I never met a dumpling that I didn’t like, and love cream of mushroom soup
and make it all the time. 
I’ll give this a whirl soon ( my way) :smile:


----------



## wooleybooger (Feb 23, 2019)

Reminds me of those Jacques Pepin gallettes.


----------



## BigJim (Sep 2, 2008)

It does look good, I love mushrooms and dumplins, never tried them together. Now old timey southern chicken dumplins are unreal. 

Thanks for sharing.


----------



## wooleybooger (Feb 23, 2019)

BigJim said:


> Now old timey southern chicken dumplins are unreal.
> 
> Thanks for sharing.


As Klinger said to the Admiral, on MASH. "I Love You." :vs_laugh:

I love chicken with flat dumplings, was raised on them. I never could get into puffy dumplings but I don't turn my nose up at them. I think I have most of the stuff to make those RahmmerWhammer Doodle things.

And you are Welcome.


----------



## BigJim (Sep 2, 2008)

That is the way I like chicken dumplins also, I don't like them puffy but like you, I sure wouldn't turn them down. lol


----------



## wooleybooger (Feb 23, 2019)

:vs_rocking_banana:


----------



## Colbyt (Jan 27, 2014)

wooleybooger said:


> Has anyone here made this?
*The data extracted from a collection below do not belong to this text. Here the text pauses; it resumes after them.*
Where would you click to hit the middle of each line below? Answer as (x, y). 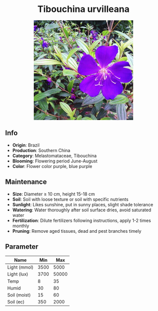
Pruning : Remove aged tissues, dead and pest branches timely (77, 231)
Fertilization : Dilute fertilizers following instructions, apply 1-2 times (82, 220)
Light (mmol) (20, 267)
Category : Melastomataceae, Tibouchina (54, 155)
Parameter (22, 246)
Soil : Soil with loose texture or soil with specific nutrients (70, 199)
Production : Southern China (41, 150)
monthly (21, 226)
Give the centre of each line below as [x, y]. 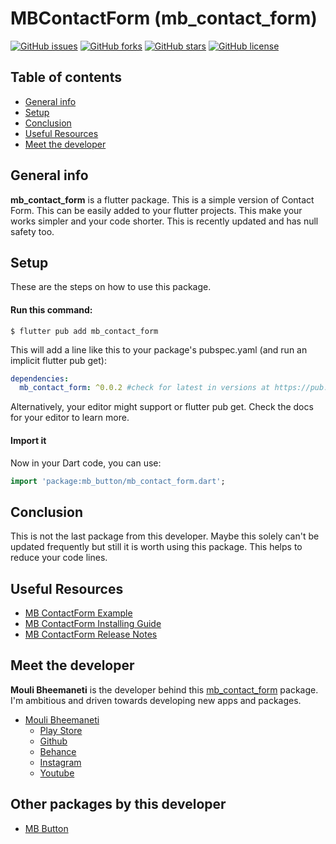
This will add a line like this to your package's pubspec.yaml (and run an [159, 349]
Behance [58, 751]
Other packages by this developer [118, 804]
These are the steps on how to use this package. [111, 287]
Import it [28, 440]
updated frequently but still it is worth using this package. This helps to [156, 547]
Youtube [57, 773]
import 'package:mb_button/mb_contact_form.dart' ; [118, 481]
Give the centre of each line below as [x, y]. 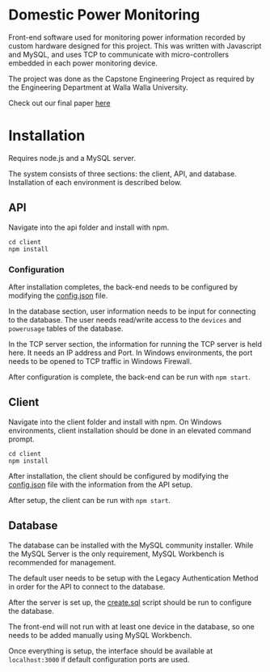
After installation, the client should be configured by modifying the [118, 475]
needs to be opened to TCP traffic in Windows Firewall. [100, 361]
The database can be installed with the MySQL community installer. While [131, 545]
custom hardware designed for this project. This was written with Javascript [135, 45]
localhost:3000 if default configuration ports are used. [99, 659]
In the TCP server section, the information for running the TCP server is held [135, 344]
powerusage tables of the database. [66, 328]
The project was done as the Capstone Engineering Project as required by [131, 78]
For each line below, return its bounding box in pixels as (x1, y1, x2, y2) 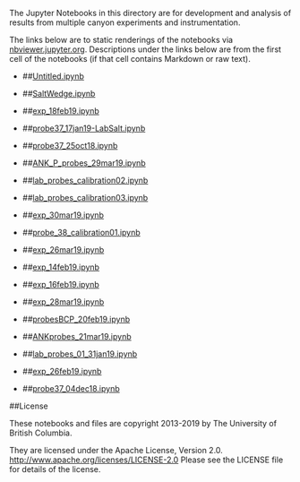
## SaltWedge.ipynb (21, 89, 96, 99)
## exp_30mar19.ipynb (21, 210, 105, 220)
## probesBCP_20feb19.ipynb (21, 314, 131, 324)
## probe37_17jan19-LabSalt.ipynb (21, 123, 146, 133)
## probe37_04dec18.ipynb (21, 383, 120, 393)
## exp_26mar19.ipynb (21, 245, 105, 254)
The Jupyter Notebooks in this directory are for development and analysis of (9, 8, 292, 18)
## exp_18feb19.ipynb (21, 106, 100, 116)
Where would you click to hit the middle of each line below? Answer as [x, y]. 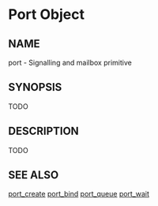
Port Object [47, 15]
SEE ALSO [34, 175]
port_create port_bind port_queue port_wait [79, 194]
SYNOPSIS [35, 87]
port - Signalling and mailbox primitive [70, 62]
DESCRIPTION [43, 131]
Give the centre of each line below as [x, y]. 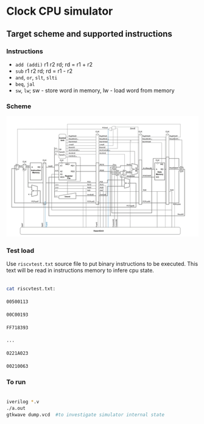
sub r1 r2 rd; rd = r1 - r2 [44, 71]
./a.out [16, 408]
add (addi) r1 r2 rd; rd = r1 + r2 [54, 64]
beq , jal [25, 84]
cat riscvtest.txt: [31, 289]
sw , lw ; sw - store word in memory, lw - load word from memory [95, 90]
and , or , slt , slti [36, 77]
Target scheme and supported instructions [89, 34]
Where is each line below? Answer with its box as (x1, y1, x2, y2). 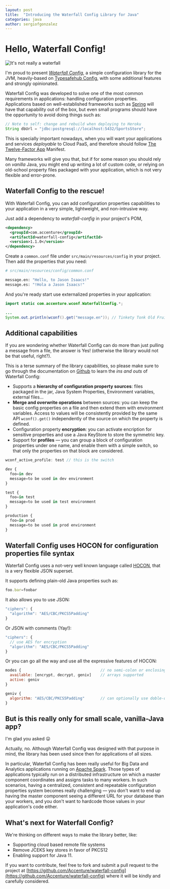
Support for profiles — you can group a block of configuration (12, 437, 143, 443)
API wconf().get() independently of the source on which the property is (12, 416, 163, 422)
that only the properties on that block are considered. (12, 448, 124, 454)
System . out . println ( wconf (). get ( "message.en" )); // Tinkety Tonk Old (5, 315, 155, 320)
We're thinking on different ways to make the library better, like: (5, 832, 138, 838)
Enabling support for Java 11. (12, 853, 73, 859)
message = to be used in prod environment (10, 522, 96, 527)
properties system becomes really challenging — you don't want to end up (5, 787, 161, 794)
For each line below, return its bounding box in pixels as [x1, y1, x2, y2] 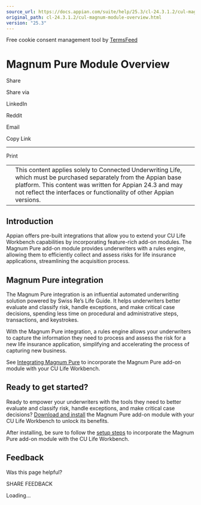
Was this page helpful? [6, 468, 63, 476]
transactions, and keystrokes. [6, 316, 79, 323]
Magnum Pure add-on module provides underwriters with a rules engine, [6, 245, 186, 252]
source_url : [6, 8, 36, 15]
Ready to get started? [6, 382, 89, 392]
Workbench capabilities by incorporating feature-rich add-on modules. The [6, 238, 192, 246]
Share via [6, 89, 30, 96]
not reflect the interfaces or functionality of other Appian [15, 188, 174, 196]
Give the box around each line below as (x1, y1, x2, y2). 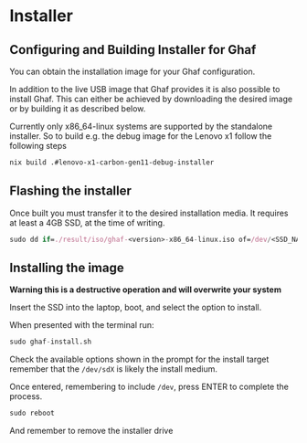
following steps (9, 141, 67, 151)
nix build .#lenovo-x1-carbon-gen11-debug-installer (9, 158, 215, 167)
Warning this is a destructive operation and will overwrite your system (9, 284, 281, 295)
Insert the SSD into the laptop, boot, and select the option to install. (9, 302, 262, 313)
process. (9, 391, 43, 402)
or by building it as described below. (9, 103, 146, 114)
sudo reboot (9, 408, 55, 418)
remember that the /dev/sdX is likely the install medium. (9, 364, 217, 374)
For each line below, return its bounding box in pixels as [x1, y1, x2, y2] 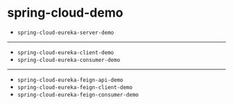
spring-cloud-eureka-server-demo [17, 29, 114, 36]
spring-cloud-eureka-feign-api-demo [17, 76, 123, 83]
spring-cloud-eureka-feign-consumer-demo [17, 91, 139, 98]
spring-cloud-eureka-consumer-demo [17, 56, 121, 63]
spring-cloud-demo [7, 5, 123, 21]
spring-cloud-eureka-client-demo [17, 49, 114, 56]
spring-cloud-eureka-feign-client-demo [17, 83, 133, 91]
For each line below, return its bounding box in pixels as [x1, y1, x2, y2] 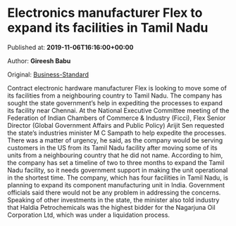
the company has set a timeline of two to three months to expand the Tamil [7, 158, 225, 166]
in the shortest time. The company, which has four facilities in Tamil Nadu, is [7, 173, 229, 182]
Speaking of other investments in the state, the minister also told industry [7, 195, 220, 204]
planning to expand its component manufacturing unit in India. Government [7, 180, 225, 189]
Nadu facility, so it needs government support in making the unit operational [7, 166, 228, 174]
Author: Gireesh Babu [7, 56, 71, 65]
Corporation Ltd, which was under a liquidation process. [7, 211, 170, 219]
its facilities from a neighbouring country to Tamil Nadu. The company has [7, 91, 223, 100]
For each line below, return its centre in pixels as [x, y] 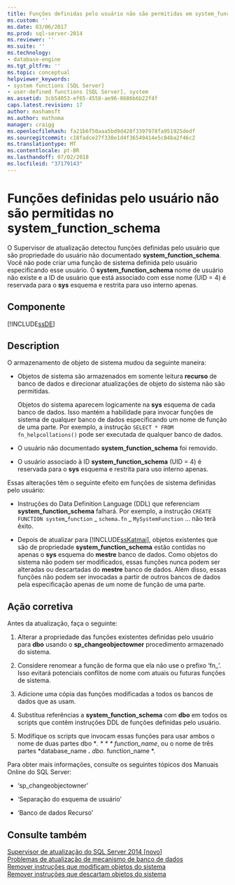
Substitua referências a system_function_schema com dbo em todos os [122, 715]
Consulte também [47, 835]
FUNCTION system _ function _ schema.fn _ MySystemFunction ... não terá [116, 519]
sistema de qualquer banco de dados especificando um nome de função [122, 420]
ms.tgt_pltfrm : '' [34, 66]
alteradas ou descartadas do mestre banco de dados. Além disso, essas [122, 569]
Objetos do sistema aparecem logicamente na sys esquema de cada [116, 405]
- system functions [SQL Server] [56, 86]

Don't ask me to pronounce it. Bread dumplings with mushrooms in a creamy sauce.
> 
> 
> https://forty2014.wordpress.com/201...merl-german-bread-dumplings-creamy-mushrooms/





Never heard of it, could not possibly say it but I may have to try it as I don't think I ever met bread and gravy I did not like.


----------